Input 0 needs these macOS permissions to work properly. The app will prompt you on first launch:
| Permission | Why |
|---|---|
| Microphone | Records your voice |
| Accessibility | Simulates Cmd+V to paste text into other apps |
Go to System Settings → Privacy & Security to grant each permission, then restart the app.
This step is required. Without an API key, voice transcription still works, but the AI text optimization (grammar fix, filler removal, structuring) will be skipped.
- Open Input 0 → Click the ⚙️ Settings icon in the sidebar
- Find the LLM API section
- Enter your settings:
| Field | Description | Default |
|---|---|---|
| API Key | Your OpenAI (or compatible) API key | (empty — must fill in) |
| API Base URL | Service endpoint | https://api.openai.com/v1 |
| Model | LLM model name | gpt-4o-mini |
Using a third-party provider? (e.g. Azure OpenAI, Groq, local Ollama, or any OpenAI-compatible API)
- Change the API Base URL to your provider's endpoint
- Set the Model to your provider's model name
- Enter the corresponding API Key
Click Test Connection to verify your API key works.
This step is required. You need at least one model to transcribe voice to text.
- Open Input 0 → Go to Settings → Model section
- The app recommends the best model based on your language setting — follow the recommendation or pick your own
- Click Download next to the model you want
- Wait for the download to complete (progress bar shown)
Which model should I choose?
| If you speak... | Recommended model | Size |
|---|---|---|
| Chinese | SenseVoice Small | ~228 MB |
| English | Whisper Large v3 Turbo | ~1.5 GB |
| Japanese / Korean | SenseVoice Small | ~228 MB |
| Multiple languages | Whisper Large v3 | ~2.9 GB |
| Want the fastest | Moonshine Base (EN-only) | ~274 MB |
| Want smallest download | Whisper Base | ~142 MB |
- Press and hold Option+Space (or your custom hotkey)
- Speak naturally
- Release the key — your text is transcribed, polished, and auto-pasted
That's it! 🎉
If a model download fails or gets stuck:
- Check your network — Models are downloaded from Hugging Face. If you're in a region where Hugging Face is slow or blocked, consider using a VPN or proxy.
- Retry — Close and reopen the app, then try the download again. Partial downloads will resume from where they left off.
- Disk space — Make sure you have enough free space. The largest model (Whisper Large v3) needs ~2.9 GB.

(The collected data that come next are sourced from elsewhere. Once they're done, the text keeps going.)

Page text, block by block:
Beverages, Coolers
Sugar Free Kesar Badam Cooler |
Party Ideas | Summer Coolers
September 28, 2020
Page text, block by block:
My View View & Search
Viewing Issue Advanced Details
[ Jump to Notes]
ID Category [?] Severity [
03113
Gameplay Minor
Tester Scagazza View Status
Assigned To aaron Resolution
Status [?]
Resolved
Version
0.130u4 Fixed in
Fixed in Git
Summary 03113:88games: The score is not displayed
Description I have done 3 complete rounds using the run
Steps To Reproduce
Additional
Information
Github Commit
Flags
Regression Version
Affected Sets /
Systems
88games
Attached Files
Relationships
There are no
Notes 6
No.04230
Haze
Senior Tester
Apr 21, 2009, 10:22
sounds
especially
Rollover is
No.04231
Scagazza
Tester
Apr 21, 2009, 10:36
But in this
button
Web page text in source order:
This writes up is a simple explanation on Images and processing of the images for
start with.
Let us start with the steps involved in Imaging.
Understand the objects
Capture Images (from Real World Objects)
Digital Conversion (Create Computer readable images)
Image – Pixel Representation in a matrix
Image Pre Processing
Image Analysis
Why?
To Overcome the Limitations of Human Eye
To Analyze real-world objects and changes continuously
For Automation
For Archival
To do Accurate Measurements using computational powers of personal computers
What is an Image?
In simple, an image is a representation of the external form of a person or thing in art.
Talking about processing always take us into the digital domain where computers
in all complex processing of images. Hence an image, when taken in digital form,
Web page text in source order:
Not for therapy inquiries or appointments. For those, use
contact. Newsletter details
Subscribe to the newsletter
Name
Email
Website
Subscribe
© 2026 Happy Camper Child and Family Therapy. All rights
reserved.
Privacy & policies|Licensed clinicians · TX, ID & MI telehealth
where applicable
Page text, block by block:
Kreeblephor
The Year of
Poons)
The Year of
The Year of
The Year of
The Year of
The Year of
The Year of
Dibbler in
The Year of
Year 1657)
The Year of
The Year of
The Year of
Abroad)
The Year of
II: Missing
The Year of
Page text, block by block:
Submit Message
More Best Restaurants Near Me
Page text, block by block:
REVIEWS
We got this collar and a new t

- Manual download — As a last resort, you can manually download model files and place them in:
See the model registry for exact file names and download URLs.

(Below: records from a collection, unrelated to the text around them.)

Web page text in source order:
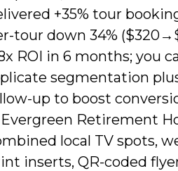
+35% tour
tour down 34%
ROI in 6 months; you
segmentation
up to boost
Evergreen Retirement
local TV spots,
inserts, QR-coded
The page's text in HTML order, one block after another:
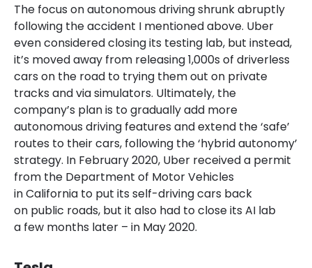
The focus on autonomous driving shrunk abruptly
following the accident I mentioned above. Uber
even considered closing its testing lab, but instead,
it’s moved away from releasing 1,000s of driverless
cars on the road to trying them out on private
tracks and via simulators. Ultimately, the
company’s plan is to gradually add more
autonomous driving features and extend the ‘safe’
routes to their cars, following the ‘hybrid autonomy’
strategy. In February 2020, Uber received a permit
from the Department of Motor Vehicles
in California to put its self-driving cars back
on public roads, but it also had to close its AI lab
a few months later – in May 2020.
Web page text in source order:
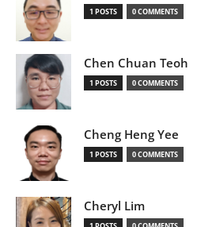
1 POSTS 0 COMMENTS
Chen Chuan Teoh
1 POSTS 0 COMMENTS
Cheng Heng Yee
1 POSTS 0 COMMENTS
Cheryl Lim
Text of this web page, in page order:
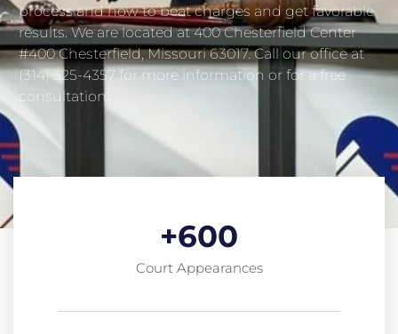
process and how to beat charges and get favorable
results. We are located at 400 Chesterfield Center
#400 Chesterfield, Missouri 63017. Call our office at
(314) 325-4357 for more information or for a free
consultation.
Court Appearances
+600
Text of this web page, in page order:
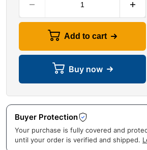
Add to cart
Buy now
Buyer Protection
Your purchase is fully covered and
until your order is verified and shipped.
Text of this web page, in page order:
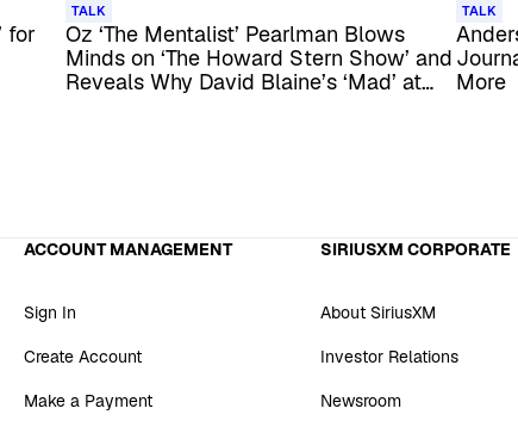
for
TALK
Oz ‘The Mentalist’ Pearlman Blows
Minds on ‘The Howard Stern Show’ and
Reveals Why David Blaine’s ‘Mad’ at
TALK
More
ACCOUNT MANAGEMENT
Sign In
Create Account
Make a Payment
SIRIUSXM CORPORATE
About SiriusXM
Investor Relations
Newsroom
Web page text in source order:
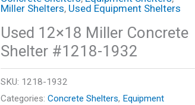
Miller Shelters, Used Equipment Shelters
Used 12×18 Miller Concrete
Shelter #1218-1932
SKU: 1218-1932
Categories:Concrete Shelters, Equipment
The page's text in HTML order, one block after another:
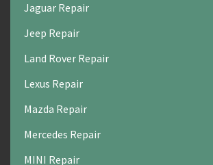
Jaguar Repair
Jeep Repair
Land Rover Repair
Lexus Repair
Mazda Repair
Mercedes Repair
MINI Repair
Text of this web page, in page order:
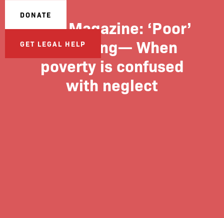
DONATE
GET LEGAL HELP
Rise Magazine: ‘Poor’
Parenting— When
poverty is confused
with neglect
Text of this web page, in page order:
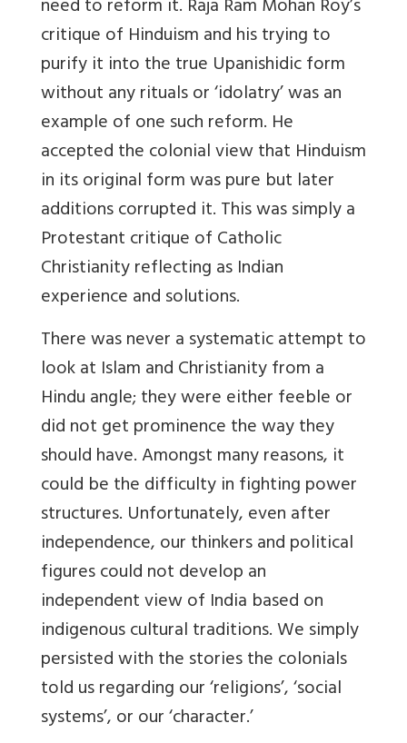
need to reform it. Raja Ram Mohan Roy’s
critique of Hinduism and his trying to
purify it into the true Upanishidic form
without any rituals or ‘idolatry’ was an
example of one such reform. He
accepted the colonial view that Hinduism
in its original form was pure but later
additions corrupted it. This was simply a
Protestant critique of Catholic
Christianity reflecting as Indian
experience and solutions.
There was never a systematic attempt to
look at Islam and Christianity from a
Hindu angle; they were either feeble or
did not get prominence the way they
should have. Amongst many reasons, it
could be the difficulty in fighting power
structures. Unfortunately, even after
independence, our thinkers and political
figures could not develop an
independent view of India based on
indigenous cultural traditions. We simply
persisted with the stories the colonials
told us regarding our ‘religions’, ‘social
systems’, or our ‘character.’
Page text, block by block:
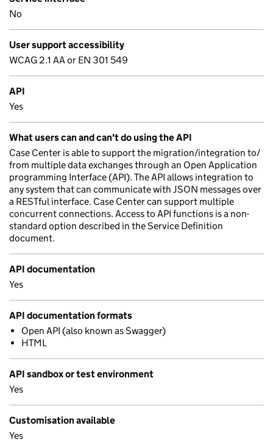
No
User support accessibility
WCAG 2.1 AA or EN 301 549
API
Yes
What users can and can't do using the API
Case Center is able to support the migration/integration to/
from multiple data exchanges through an Open Application
programming Interface (API). The API allows integration to
any system that can communicate with JSON messages over
a RESTful interface. Case Center can support multiple
concurrent connections. Access to API functions is a non-
standard option described in the Service Definition
document.
API documentation
Yes
API documentation formats
Open API (also known as Swagger)
HTML
API sandbox or test environment
Yes
Customisation available
Yes
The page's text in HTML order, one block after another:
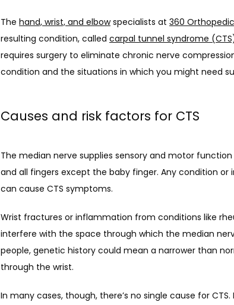
The hand, wrist, and elbow specialists at 360
resulting condition, called carpal tunnel syndrome
requires surgery to eliminate chronic nerve
condition and the situations in which you might need
Causes and risk factors for CTS
The median nerve supplies sensory and motor
and all fingers except the baby finger. Any condition
can cause CTS symptoms.
Wrist fractures or inflammation from conditions like
interfere with the space through which the median
people, genetic history could mean a narrower than
through the wrist.
In many cases, though, there’s no single cause for
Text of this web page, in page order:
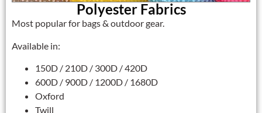
Polyester Fabrics
Most popular for bags & outdoor gear.
Available in:
150D / 210D / 300D / 420D
600D / 900D / 1200D / 1680D
Oxford
Twill
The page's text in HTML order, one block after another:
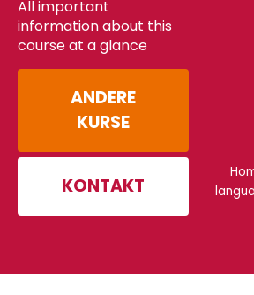
All important
information about this
course at a glance
ANDERE
KURSE
KONTAKT
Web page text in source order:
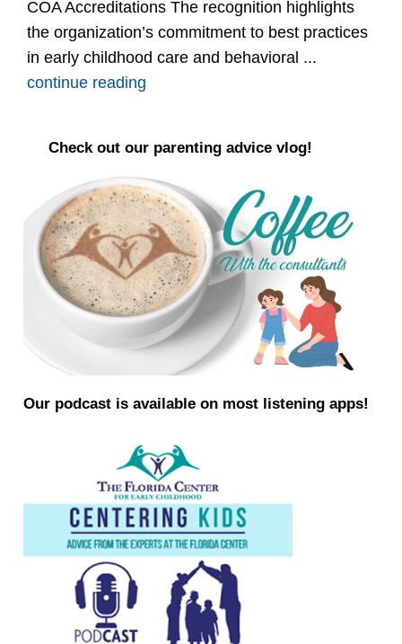
COA Accreditations The recognition highlights
the organization’s commitment to best practices
in early childhood care and behavioral ...
continue reading
Check out our parenting advice vlog!
Our podcast is available on most listening apps!

~/Library/Application Support/com.input0/models/<model-id>/
- Make sure at least one STT model is downloaded and selected
- Check that your Microphone permission is granted
- Check that Accessibility permission is granted (required for auto-paste)
- Verify your API Key is set correctly in Settings
- Click Test Connection to check the API is reachable
- If using a third-party provider, double-check the API Base URL and Model name
- Make sure no other app is using the same hotkey
- Try changing the hotkey in Settings
- Restart the app after changing the hotkey
| Model | Size | Best For |
|---|---|---|
| Whisper Base | ~142 MB | Fast & lightweight, good for daily use |
| Whisper Small | ~466 MB | Balanced accuracy and speed |
| Whisper Medium | ~1.4 GB | Excellent multilingual accuracy |
| Whisper Large v3 | ~2.9 GB | Highest accuracy, 99 languages |
| Whisper Large v3 Turbo | ~1.5 GB | Top accuracy for English & multilingual |
| Whisper Large v3 Turbo Q5 | ~547 MB | Quantized high-accuracy, balanced size |
| SenseVoice Small | ~228 MB | Best for Chinese / Japanese / Korean |
| Paraformer Chinese | ~217 MB | Chinese-optimized, ultra-fast inference |
| Moonshine Base (EN) | ~274 MB | English-only, ~5x faster than Whisper |
This project is licensed under CC BY-NC 4.0. You are free to share and adapt, but not for commercial use.